Physical characteristics
- • location: 22 km southeast from Varėna
- Mouth: Neman
- • coordinates: 53°33′53″N 24°02′36″E﻿ / ﻿53.56472°N 24.04333°E
- Length: 109 km (68 mi)
- Basin size: 2,010 km^{2} (780 sq mi)
- • average: 12.8 m^{3}/s (450 cu ft/s)

Basin features
- Progression: Neman→ Baltic Sea

Ramsar Wetland
- Official name: Cepkeliai mire
- Designated: 20 August 1993
- Reference no.: 625

Ramsar Wetland
- Official name: Kotra
- Designated: 21 October 2002
- Reference no.: 1216

= Kotra (river) =

The Kotra (Котра; Katra) is a 109 km river in Belarus and Lithuania. The river is an example of a rare phenomenon of river bifurcation.

At first, the Kotra and Ūla form one river, known as the Pelesa, which originates in Belarus and flows in a northwesterly direction. Just past the Belarus–Lithuania border, between the villages of Paramėlis and Kazliškės, some 22 km southeast of Varėna, it branches out into two independent rivers: the Kotra, a tributary of the Neman, and the Ūla, a tributary of the Merkys. The bifurcation happened in the second half of the 19th century when the Ūla, due to its channel erosion, crossed the water divide between its own and the Kotra's drainage basins. As a result, the Ūla enlarged its basin by some 410 km2 and the Kotra lost two of its tributaries. These processes also caused a decrease in groundwater levels and the almost total disappearance of several lakes in the area.

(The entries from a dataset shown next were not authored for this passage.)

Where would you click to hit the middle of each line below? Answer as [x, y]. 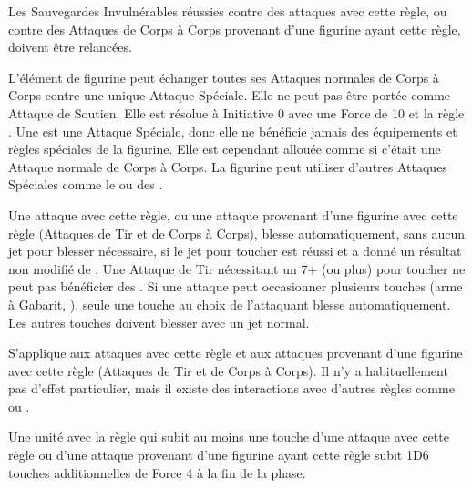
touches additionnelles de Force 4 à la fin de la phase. [157, 472]
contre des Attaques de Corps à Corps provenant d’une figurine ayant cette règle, [235, 29]
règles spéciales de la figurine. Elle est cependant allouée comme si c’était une [225, 149]
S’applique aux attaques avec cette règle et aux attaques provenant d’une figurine [236, 353]
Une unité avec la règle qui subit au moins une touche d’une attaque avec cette [229, 437]
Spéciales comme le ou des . [86, 184]
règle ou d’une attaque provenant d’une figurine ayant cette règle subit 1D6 [219, 455]
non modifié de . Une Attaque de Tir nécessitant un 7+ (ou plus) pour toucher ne [237, 268]
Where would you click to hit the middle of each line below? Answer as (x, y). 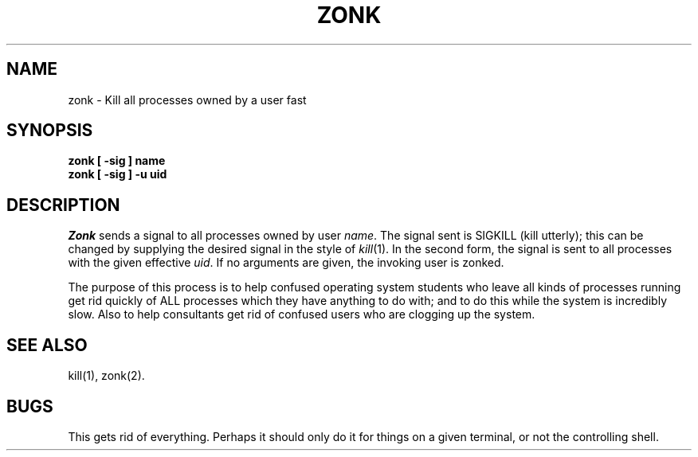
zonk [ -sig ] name (117, 161)
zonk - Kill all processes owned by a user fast (187, 100)
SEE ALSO (47, 345)
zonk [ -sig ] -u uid (118, 174)
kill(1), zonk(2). (106, 376)
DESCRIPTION (63, 205)
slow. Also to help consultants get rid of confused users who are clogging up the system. (302, 314)
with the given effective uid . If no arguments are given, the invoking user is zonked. (286, 263)

The Kotra flows along the Belarus–Lithuania border for 24 km and the remaining 85 km through Belarus. It then flows along the southern border of Čepkeliai Marsh, the area protected as a nature reserve With the changes in drainage basins and groundwater levels, some 20 km2 of open marshes overgrew with trees. The Kotra and its surrounding marshes form wetlands of international importance: Kotra Ramsar site and Cepkeliai Ramsar site Varėna district municipality established a 1.085 km2 reservoir to protect the natural Kotra environment.

== Etymology ==
The name Katra/Kotra is very unclear. Aleksandras Vanagas reconstructed a very dubious Proto-Indo-European root *kataro- ('a trench, rivulet, stream', as for Italian river Catarona or Liburnian river Καταρβάτης) from which originated the name of the river. Simas Karaliūnas suggested a Slavic borrowing in Lithuanian katãryti/katãlyti (from колотить, колотать) 'to beat, to whip' as a possible source of the name. Edward Bogusławski presented Kotra as a Finno-Ugric name (without further elaborating it; Rimvydas Kunskas suggested *kaatarha 'to flood (kaataa) a backgarden (tarha)'). Šarūnas Šimkus suggests the name may come from a pronoun katrà,
katarà, котора(я), котра 'which [of both]' (fem.) as a reference to a very tangled upper course of this river.